▸ **About this task**
Copy word for word the lines in the records below, starting at the line with "24.270 0 с вероятностью" and ending at the line with "deformed mesh is". Skip the pictures.

(Stored dataset items)
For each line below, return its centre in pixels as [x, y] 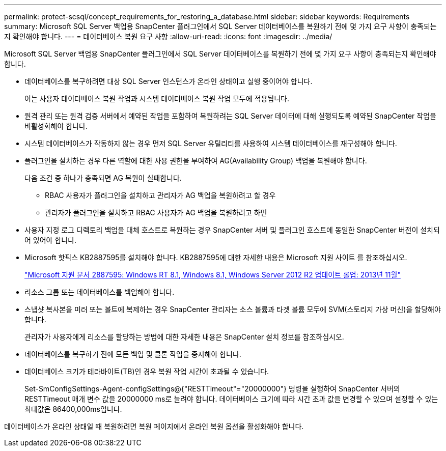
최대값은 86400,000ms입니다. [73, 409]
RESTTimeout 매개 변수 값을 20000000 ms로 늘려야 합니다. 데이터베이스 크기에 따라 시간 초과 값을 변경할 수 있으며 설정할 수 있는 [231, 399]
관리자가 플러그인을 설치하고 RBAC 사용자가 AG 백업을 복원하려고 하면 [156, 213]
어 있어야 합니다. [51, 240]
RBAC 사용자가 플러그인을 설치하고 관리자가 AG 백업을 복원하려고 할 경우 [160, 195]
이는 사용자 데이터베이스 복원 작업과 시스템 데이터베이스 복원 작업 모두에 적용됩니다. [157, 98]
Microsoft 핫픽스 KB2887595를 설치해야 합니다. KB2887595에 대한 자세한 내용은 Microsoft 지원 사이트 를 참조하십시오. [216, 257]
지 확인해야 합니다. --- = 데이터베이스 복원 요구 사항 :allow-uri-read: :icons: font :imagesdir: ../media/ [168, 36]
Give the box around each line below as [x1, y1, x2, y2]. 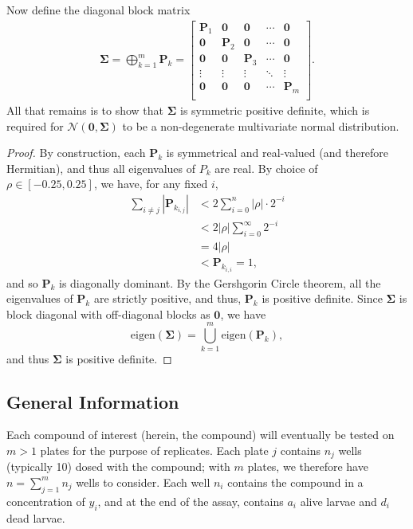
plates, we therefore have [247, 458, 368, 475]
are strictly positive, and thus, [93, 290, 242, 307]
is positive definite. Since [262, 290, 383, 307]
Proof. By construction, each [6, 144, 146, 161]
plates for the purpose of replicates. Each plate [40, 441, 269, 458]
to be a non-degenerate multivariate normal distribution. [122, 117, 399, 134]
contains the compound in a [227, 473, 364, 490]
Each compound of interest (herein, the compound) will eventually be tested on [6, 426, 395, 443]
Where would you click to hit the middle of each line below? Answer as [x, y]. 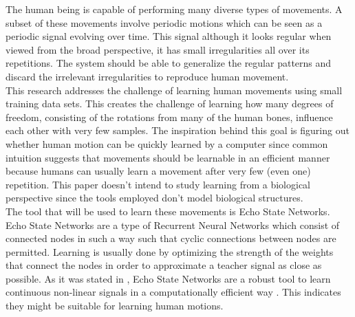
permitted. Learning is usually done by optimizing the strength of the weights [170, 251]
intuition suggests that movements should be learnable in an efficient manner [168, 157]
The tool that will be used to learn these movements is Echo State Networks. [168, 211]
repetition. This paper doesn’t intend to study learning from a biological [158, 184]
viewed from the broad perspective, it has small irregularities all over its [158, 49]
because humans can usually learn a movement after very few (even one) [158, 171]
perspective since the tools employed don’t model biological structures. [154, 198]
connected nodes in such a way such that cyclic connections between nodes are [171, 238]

...

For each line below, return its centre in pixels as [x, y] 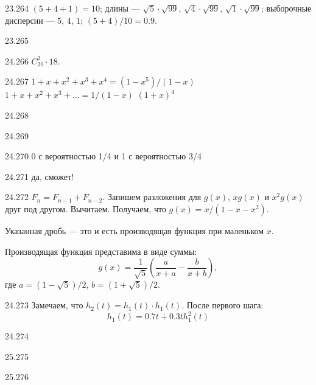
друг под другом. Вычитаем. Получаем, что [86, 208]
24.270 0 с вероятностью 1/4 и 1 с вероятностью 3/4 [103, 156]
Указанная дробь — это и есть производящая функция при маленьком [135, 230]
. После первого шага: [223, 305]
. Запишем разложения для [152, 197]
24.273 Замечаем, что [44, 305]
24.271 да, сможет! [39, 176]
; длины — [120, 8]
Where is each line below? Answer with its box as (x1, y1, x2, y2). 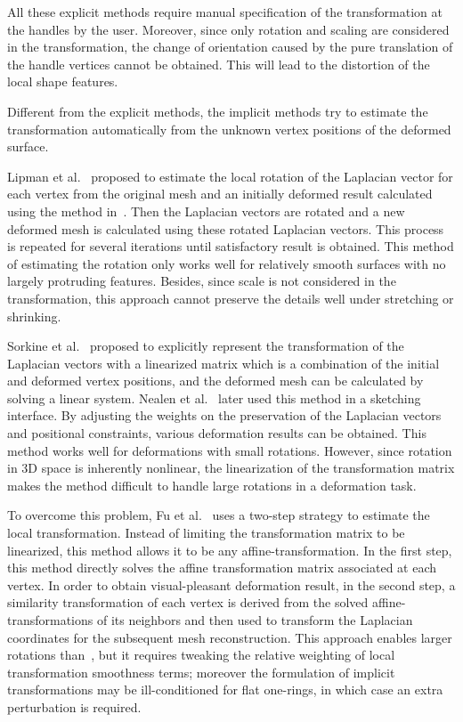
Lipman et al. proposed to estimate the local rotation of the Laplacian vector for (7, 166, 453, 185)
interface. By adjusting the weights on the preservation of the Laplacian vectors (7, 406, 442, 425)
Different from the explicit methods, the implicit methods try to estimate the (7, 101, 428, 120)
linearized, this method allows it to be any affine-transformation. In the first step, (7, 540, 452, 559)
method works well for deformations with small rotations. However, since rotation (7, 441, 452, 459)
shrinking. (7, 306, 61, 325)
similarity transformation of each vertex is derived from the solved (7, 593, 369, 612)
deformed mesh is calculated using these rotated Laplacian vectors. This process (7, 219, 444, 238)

▸ **Answer**
24.270 0 с вероятностью 1/4 и 1 с вероятностью 3/4 [103, 156]
Указанная дробь — это и есть производящая функция при маленьком [135, 230]
. После первого шага: [223, 305]
. Запишем разложения для [152, 197]
24.273 Замечаем, что [44, 305]
24.271 да, сможет! [39, 176]
; длины — [120, 8]
Where is each line below? Answer with its box as (x1, y1, x2, y2). 
Lipman et al. proposed to estimate the local rotation of the Laplacian vector for (7, 166, 453, 185)
interface. By adjusting the weights on the preservation of the Laplacian vectors (7, 406, 442, 425)
Different from the explicit methods, the implicit methods try to estimate the (7, 101, 428, 120)
linearized, this method allows it to be any affine-transformation. In the first step, (7, 540, 452, 559)
method works well for deformations with small rotations. However, since rotation (7, 441, 452, 459)
shrinking. (7, 306, 61, 325)
similarity transformation of each vertex is derived from the solved (7, 593, 369, 612)
deformed mesh is calculated using these rotated Laplacian vectors. This process (7, 219, 444, 238)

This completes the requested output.